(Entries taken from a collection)
BEGIN

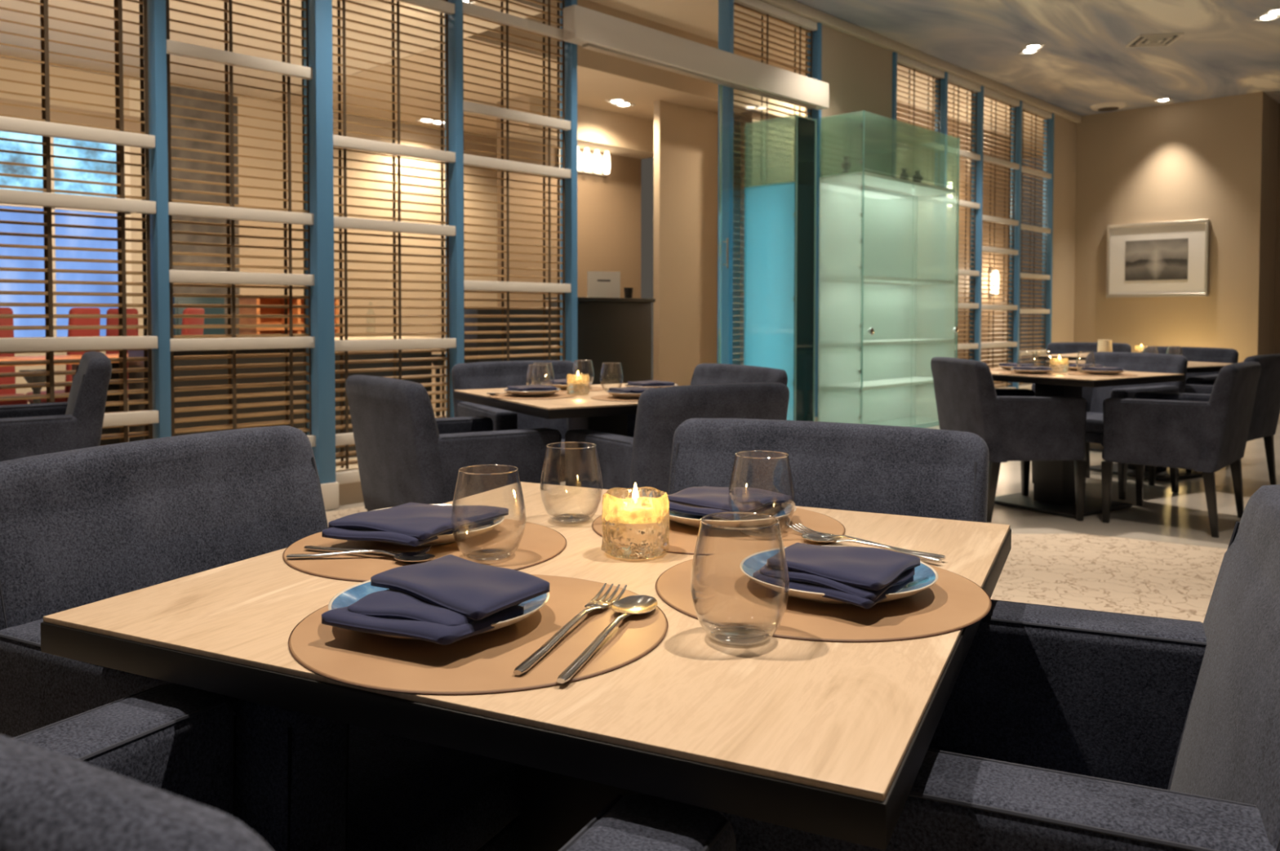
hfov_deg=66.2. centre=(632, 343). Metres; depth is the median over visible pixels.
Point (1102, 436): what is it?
seat cushion
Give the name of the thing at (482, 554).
glass tumbler
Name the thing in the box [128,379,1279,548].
floor
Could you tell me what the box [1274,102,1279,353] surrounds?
wall
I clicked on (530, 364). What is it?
glass tumbler
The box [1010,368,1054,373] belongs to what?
dinner plate
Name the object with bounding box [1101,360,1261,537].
armchair
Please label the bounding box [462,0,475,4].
recessed light
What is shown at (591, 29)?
beam
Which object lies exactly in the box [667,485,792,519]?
napkin
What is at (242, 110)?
wall
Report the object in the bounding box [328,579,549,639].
dinner plate
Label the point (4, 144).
window
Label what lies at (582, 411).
dining table
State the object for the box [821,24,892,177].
wall
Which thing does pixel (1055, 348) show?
armchair
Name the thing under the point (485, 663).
placemat
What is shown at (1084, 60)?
ceiling
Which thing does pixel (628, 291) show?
cup
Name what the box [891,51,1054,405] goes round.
slatted screen
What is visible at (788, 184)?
shelf
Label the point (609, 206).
wall
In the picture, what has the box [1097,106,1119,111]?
grille
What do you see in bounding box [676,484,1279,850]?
armchair
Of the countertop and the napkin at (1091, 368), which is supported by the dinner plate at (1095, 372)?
the napkin at (1091, 368)
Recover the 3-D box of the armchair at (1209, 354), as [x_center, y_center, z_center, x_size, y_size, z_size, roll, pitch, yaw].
[3.947,0.446,7.209,0.636,0.836,0.670,-1,2,-36]
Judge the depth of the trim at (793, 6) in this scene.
9.93 m
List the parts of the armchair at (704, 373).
armrest, backrest
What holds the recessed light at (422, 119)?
in the ceiling at (12, 4)
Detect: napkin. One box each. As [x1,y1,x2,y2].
[321,502,508,546]
[321,554,550,644]
[506,384,557,391]
[542,378,566,384]
[608,386,652,393]
[626,380,675,386]
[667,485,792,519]
[752,542,919,608]
[998,362,1037,366]
[1013,365,1052,369]
[1068,363,1102,367]
[1080,366,1124,370]
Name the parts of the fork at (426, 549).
handle
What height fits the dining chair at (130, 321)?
1.121 m
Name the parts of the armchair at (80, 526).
backrest, armrest, seat frame
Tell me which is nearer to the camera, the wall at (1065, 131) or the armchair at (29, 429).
the armchair at (29, 429)
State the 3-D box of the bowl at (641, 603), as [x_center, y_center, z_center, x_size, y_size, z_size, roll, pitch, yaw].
[0.003,0.282,1.054,0.046,0.008,0.069,1,2,17]
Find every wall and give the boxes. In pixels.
[0,57,497,407]
[497,101,640,306]
[739,102,1009,396]
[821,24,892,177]
[1051,115,1076,342]
[1073,91,1265,362]
[1260,93,1279,355]
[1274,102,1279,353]
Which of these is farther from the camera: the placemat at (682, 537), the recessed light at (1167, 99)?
the recessed light at (1167, 99)
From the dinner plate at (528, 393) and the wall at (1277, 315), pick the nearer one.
the dinner plate at (528, 393)
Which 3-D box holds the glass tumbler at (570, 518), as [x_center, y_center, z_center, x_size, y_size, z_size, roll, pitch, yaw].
[-0.096,0.216,1.528,0.098,0.118,0.098,2,2,44]
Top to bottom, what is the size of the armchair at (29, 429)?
0.924 m
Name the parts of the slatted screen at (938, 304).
post, slat panel, rail, rail, rail, rail, rail, rail, post, slat panel, rail, rail, rail, rail, rail, rail, post, slat panel, rail, rail, rail, rail, rail, rail, rail, post, rail, slat panel, rail, rail, rail, rail, rail, rail, post
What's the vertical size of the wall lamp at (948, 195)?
0.400 m
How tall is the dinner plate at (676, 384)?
0.024 m
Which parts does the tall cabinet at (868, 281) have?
panel, knob, panel, door, knob
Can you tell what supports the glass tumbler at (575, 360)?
on the placemat at (591, 388)
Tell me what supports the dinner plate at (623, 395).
on the placemat at (606, 397)
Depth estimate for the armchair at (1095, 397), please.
6.03 m
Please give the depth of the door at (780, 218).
7.75 m
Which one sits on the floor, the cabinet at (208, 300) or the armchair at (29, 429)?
the cabinet at (208, 300)
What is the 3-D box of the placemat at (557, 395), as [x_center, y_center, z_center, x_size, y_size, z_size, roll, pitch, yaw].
[-0.397,0.205,3.884,0.344,0.002,0.344,-1,2,-30]
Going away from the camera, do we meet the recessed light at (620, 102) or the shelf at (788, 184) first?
the shelf at (788, 184)
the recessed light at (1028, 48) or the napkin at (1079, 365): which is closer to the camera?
the napkin at (1079, 365)
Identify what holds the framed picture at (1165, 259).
attached to the wall at (1201, 159)
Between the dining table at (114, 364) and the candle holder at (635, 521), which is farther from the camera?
the dining table at (114, 364)
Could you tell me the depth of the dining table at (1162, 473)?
6.54 m
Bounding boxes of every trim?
[0,97,145,132]
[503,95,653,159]
[760,0,1081,123]
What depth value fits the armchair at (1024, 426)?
5.08 m
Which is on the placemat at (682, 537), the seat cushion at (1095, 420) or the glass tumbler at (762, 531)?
the glass tumbler at (762, 531)
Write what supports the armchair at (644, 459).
on the carpet
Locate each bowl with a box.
[393,551,435,562]
[486,392,500,395]
[611,594,657,613]
[801,533,839,542]
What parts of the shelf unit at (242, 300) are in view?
shelf, shelf
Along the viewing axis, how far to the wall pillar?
10.08 m
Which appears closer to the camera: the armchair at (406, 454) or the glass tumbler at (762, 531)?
the glass tumbler at (762, 531)
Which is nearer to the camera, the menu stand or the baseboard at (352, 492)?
the baseboard at (352, 492)
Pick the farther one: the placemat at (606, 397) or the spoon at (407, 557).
the placemat at (606, 397)
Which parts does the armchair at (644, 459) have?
armrest
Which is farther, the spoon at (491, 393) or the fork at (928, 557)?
the spoon at (491, 393)
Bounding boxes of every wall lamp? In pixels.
[946,181,952,208]
[988,269,998,296]
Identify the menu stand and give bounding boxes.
[587,271,620,297]
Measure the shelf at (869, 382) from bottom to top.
0.028 m
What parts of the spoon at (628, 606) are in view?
handle
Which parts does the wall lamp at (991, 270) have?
lamp shade
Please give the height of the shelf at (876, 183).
0.028 m
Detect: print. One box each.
[597,279,610,281]
[1124,238,1188,280]
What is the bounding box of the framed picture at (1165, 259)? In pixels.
[1106,218,1209,297]
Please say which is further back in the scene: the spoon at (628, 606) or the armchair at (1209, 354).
the armchair at (1209, 354)
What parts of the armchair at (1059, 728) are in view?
armrest, armrest, backrest
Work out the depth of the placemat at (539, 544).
1.32 m
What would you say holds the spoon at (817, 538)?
on the dining table at (828, 739)
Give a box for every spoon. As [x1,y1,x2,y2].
[304,545,435,562]
[486,392,509,395]
[556,594,657,683]
[801,533,946,559]
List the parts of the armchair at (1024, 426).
backrest, leg, armrest, leg, armrest, leg
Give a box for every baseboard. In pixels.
[338,481,364,505]
[915,403,937,415]
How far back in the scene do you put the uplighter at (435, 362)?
8.19 m
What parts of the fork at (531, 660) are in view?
handle
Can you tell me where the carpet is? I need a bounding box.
[325,506,1227,622]
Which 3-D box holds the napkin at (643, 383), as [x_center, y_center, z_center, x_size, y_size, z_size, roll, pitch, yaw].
[0.074,0.169,4.156,0.169,0.023,0.155,-1,2,-30]
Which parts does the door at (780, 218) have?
panel, panel, door
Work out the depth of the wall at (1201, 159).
12.54 m
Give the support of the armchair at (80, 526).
on the carpet
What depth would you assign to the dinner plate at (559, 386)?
4.15 m
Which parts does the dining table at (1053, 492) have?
plate
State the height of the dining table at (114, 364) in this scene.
0.774 m
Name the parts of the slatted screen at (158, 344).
slat panel, rail, rail, rail, rail, post, slat panel, rail, rail, rail, rail, rail, post, rail, rail, slat panel, rail, rail, rail, rail, post, slat panel, rail, rail, rail, rail, post
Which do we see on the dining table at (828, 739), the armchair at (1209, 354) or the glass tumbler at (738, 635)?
the glass tumbler at (738, 635)
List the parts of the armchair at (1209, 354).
armrest
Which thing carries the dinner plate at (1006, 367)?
on the placemat at (991, 369)
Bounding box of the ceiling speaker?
[1089,102,1127,111]
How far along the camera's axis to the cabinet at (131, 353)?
6.79 m
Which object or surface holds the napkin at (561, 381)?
on the dinner plate at (559, 386)
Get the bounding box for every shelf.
[748,180,795,186]
[821,376,933,390]
[822,171,955,195]
[822,275,954,284]
[822,337,954,345]
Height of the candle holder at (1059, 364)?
0.095 m
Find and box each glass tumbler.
[450,464,525,560]
[525,364,550,385]
[531,362,554,386]
[539,441,603,524]
[572,360,594,385]
[600,362,622,391]
[689,511,789,646]
[728,449,795,536]
[1075,351,1095,372]
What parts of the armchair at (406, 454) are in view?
backrest, armrest, armrest
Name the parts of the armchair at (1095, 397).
leg, armrest, leg, seat frame, leg, backrest, armrest, leg
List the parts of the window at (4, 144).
frame
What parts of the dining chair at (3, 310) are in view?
backrest, seat
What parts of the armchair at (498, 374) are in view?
armrest, backrest, seat frame, armrest
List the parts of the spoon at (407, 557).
handle
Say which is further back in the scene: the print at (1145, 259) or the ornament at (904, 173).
the print at (1145, 259)
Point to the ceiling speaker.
(1107, 106)
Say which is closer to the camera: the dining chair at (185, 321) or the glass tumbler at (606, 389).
the glass tumbler at (606, 389)
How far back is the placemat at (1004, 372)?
5.30 m
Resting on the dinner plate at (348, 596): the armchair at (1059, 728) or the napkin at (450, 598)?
the napkin at (450, 598)
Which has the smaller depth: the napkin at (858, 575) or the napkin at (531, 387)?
the napkin at (858, 575)
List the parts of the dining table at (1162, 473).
plate
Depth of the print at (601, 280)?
8.92 m
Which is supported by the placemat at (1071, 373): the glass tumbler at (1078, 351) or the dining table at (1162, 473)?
the glass tumbler at (1078, 351)
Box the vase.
[1097,339,1112,351]
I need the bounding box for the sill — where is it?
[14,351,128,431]
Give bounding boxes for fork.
[286,545,431,559]
[513,582,626,675]
[788,523,942,562]
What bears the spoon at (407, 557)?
on the placemat at (539, 544)
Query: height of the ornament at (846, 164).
0.160 m
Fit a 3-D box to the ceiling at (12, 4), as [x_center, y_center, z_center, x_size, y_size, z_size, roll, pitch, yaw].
[-3.756,-2.619,6.659,4.250,0.579,14.500,2,2,44]
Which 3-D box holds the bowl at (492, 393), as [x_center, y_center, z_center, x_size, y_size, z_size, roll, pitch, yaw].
[-0.552,0.199,3.882,0.054,0.008,0.042,0,2,14]
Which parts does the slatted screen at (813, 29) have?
post, slat panel, rail, post
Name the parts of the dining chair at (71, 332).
seat, backrest
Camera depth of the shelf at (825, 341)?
9.07 m
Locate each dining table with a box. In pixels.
[0,353,128,445]
[40,481,1011,850]
[453,382,638,435]
[989,368,1184,517]
[1036,352,1103,451]
[1045,360,1231,480]
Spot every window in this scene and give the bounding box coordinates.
[0,131,130,199]
[0,203,132,337]
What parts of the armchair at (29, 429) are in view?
armrest, armrest, backrest
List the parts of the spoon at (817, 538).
handle
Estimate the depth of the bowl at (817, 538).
1.38 m
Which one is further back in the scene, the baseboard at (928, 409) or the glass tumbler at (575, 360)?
the baseboard at (928, 409)
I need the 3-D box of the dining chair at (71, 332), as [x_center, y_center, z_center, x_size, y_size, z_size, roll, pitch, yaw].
[-4.328,0.285,7.533,0.478,1.121,0.400,1,2,27]
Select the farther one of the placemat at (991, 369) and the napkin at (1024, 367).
the placemat at (991, 369)
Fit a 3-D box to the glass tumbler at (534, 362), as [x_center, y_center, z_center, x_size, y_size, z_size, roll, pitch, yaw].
[-0.380,0.140,4.143,0.098,0.118,0.098,2,2,44]
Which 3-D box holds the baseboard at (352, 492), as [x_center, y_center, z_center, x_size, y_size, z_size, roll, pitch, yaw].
[-3.437,0.898,3.697,0.080,0.119,8.530,2,2,44]
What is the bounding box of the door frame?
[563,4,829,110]
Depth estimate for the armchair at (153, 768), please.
0.71 m
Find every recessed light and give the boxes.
[414,117,444,124]
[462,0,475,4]
[604,97,635,106]
[1017,43,1044,53]
[1153,97,1173,102]
[1253,8,1279,21]
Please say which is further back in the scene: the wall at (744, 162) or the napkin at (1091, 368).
the wall at (744, 162)
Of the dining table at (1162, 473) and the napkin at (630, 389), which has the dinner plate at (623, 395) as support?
the napkin at (630, 389)
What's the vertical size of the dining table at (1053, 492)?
0.746 m
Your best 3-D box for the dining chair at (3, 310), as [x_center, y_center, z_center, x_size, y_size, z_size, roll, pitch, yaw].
[-4.629,0.296,7.128,0.400,1.121,0.478,-1,2,-32]
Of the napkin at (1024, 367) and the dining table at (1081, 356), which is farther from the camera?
the dining table at (1081, 356)
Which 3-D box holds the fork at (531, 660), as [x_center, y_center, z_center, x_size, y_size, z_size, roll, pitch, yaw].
[-0.060,0.282,0.990,0.029,0.011,0.271,1,2,18]
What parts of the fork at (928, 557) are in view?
handle
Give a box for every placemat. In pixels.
[282,518,566,582]
[288,573,667,694]
[488,392,575,399]
[558,386,605,391]
[591,394,638,401]
[591,507,845,555]
[655,548,991,642]
[990,368,1013,371]
[999,371,1066,375]
[1067,368,1081,372]
[1067,372,1137,376]
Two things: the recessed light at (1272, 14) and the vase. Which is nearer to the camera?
the vase
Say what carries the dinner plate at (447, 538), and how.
on the placemat at (539, 544)
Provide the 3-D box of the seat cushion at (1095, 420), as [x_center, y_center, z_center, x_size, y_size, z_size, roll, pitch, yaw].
[2.853,0.483,6.055,0.450,0.074,0.461,-1,2,-28]
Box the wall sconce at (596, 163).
[555,146,610,175]
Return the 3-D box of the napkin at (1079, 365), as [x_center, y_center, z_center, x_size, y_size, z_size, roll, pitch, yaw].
[2.606,0.128,5.683,0.169,0.023,0.155,-1,2,-34]
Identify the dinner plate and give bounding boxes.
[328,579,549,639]
[370,503,504,545]
[503,387,560,396]
[540,382,592,389]
[606,390,640,398]
[624,383,677,387]
[669,502,795,529]
[739,545,938,604]
[997,364,1039,369]
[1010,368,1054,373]
[1068,366,1105,370]
[1080,368,1125,374]
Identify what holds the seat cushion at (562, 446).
on the armchair at (498, 374)
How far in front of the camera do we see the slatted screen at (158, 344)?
5.31 m
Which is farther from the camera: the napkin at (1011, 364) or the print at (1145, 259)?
the print at (1145, 259)
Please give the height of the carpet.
0.003 m
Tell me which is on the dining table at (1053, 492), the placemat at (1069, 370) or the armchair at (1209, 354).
the placemat at (1069, 370)
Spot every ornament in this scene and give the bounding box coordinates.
[840,155,851,173]
[899,168,908,179]
[912,169,923,182]
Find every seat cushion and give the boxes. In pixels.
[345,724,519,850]
[560,438,564,467]
[1085,411,1103,433]
[1101,434,1103,446]
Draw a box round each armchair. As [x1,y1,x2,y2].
[0,351,111,461]
[0,425,519,850]
[0,683,736,850]
[345,374,561,511]
[451,360,577,481]
[564,382,789,493]
[626,363,787,437]
[667,417,989,522]
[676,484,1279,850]
[930,356,1087,522]
[1031,351,1187,499]
[1046,342,1131,367]
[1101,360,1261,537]
[1142,346,1238,380]
[1148,353,1279,490]
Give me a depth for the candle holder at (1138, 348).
7.80 m
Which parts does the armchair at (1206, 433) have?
leg, leg, armrest, armrest, leg, backrest, leg
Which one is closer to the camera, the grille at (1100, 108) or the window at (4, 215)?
the window at (4, 215)
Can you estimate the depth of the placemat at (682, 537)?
1.41 m
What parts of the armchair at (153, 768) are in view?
armrest, backrest, armrest
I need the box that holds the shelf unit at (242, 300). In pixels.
[239,297,339,337]
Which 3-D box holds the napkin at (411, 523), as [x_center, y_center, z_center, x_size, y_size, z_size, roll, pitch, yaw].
[-0.304,0.249,1.386,0.178,0.026,0.207,1,2,26]
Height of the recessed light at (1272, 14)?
0.019 m
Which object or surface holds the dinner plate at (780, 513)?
on the placemat at (682, 537)
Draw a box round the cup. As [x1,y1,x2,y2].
[623,287,633,297]
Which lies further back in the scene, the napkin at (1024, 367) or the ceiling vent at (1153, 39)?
the ceiling vent at (1153, 39)
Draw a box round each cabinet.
[128,336,437,458]
[173,297,224,335]
[464,297,655,384]
[817,110,959,427]
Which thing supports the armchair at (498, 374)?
on the carpet
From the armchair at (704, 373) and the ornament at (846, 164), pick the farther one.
the ornament at (846, 164)
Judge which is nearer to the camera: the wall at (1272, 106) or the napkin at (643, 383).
the napkin at (643, 383)
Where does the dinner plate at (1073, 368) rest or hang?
on the placemat at (1069, 370)
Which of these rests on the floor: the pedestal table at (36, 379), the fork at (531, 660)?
the pedestal table at (36, 379)
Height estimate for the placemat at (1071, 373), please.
0.002 m
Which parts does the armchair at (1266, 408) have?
leg, armrest, armrest, backrest, leg
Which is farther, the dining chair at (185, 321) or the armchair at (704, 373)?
the dining chair at (185, 321)
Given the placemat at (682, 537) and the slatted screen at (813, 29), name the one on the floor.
the slatted screen at (813, 29)
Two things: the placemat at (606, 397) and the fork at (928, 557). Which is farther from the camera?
the placemat at (606, 397)
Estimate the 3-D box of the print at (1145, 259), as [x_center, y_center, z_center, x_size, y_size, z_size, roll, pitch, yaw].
[6.757,-1.082,12.692,0.740,0.520,0.004,2,2,44]
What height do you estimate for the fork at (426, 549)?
0.011 m
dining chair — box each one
[0,306,27,404]
[26,306,100,403]
[105,307,138,389]
[181,307,204,334]
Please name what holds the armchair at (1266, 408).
on the floor
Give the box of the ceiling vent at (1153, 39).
[1125,32,1184,47]
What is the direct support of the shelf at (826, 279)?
attached to the tall cabinet at (868, 281)
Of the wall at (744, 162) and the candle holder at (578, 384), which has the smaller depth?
the candle holder at (578, 384)
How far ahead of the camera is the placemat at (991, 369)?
5.71 m
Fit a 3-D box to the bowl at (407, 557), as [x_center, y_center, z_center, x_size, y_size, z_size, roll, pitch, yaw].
[-0.280,0.276,1.260,0.054,0.008,0.042,1,2,22]
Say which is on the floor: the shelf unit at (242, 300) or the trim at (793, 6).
the shelf unit at (242, 300)
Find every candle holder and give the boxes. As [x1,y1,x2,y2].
[566,372,589,395]
[600,482,669,559]
[1049,355,1068,373]
[1134,344,1147,352]
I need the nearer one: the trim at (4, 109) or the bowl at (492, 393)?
the bowl at (492, 393)
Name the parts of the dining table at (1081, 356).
plate
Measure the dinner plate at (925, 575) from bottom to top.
0.024 m
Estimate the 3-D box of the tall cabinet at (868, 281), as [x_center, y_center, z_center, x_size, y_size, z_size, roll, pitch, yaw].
[2.464,-0.613,9.268,0.491,2.829,1.814,2,2,44]
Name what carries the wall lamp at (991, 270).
attached to the wall at (744, 162)
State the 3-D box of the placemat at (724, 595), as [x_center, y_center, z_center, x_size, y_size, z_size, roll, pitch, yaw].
[0.217,0.285,1.152,0.382,0.003,0.382,1,2,26]
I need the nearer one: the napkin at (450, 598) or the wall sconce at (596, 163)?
the napkin at (450, 598)
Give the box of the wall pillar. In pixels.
[653,100,741,386]
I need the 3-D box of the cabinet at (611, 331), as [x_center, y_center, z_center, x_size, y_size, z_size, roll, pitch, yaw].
[-0.621,0.206,8.594,0.350,1.224,2.040,2,2,44]
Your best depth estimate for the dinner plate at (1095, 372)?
5.25 m
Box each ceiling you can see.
[0,0,807,139]
[588,0,1279,158]
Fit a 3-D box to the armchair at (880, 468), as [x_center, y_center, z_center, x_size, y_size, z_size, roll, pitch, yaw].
[0.280,0.593,1.844,0.670,0.840,0.636,1,2,26]
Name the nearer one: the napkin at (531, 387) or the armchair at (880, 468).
the armchair at (880, 468)
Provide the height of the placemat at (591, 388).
0.002 m
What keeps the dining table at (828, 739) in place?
on the carpet
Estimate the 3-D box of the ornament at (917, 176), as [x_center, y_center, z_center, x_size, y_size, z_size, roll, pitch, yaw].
[2.773,-1.604,9.568,0.120,0.170,0.120,2,2,44]
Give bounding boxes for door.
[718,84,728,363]
[743,114,816,421]
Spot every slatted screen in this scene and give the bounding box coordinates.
[0,0,577,510]
[716,0,822,421]
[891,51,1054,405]

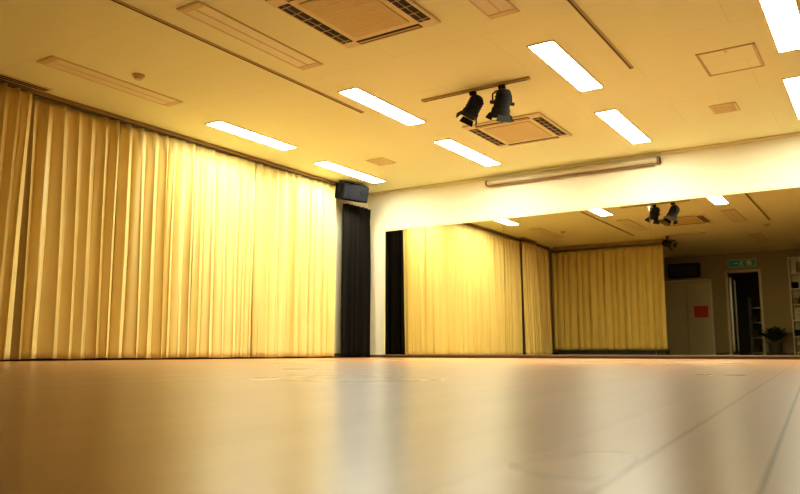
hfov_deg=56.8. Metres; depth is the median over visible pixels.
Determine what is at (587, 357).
baseboard
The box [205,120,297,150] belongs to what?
recessed light
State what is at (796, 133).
trim
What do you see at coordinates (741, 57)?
access hatch
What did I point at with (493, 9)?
ceiling vent
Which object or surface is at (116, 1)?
rail
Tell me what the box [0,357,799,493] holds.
floor
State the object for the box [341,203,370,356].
curtain
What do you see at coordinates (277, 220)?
curtain
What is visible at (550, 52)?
recessed light
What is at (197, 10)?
recessed light
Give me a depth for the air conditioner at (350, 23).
5.98 m
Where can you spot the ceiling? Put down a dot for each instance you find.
(668, 94)
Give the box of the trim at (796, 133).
[368,132,799,195]
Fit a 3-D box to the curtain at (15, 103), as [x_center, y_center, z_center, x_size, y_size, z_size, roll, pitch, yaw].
[-3.976,-0.295,7.048,0.124,2.713,0.858,-5,-10,33]
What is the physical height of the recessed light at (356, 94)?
0.012 m
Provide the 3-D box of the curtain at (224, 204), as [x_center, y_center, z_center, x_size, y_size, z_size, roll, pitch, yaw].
[-2.306,0.095,9.796,0.109,2.713,1.077,-5,-10,33]
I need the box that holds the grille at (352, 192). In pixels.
[343,184,368,201]
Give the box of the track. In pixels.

END

TASK REQUIREMENTS:
Your response must be one number, namely how many lines of the data contain the string "Metres".

SOLUTION TO THE PROBLEM:
2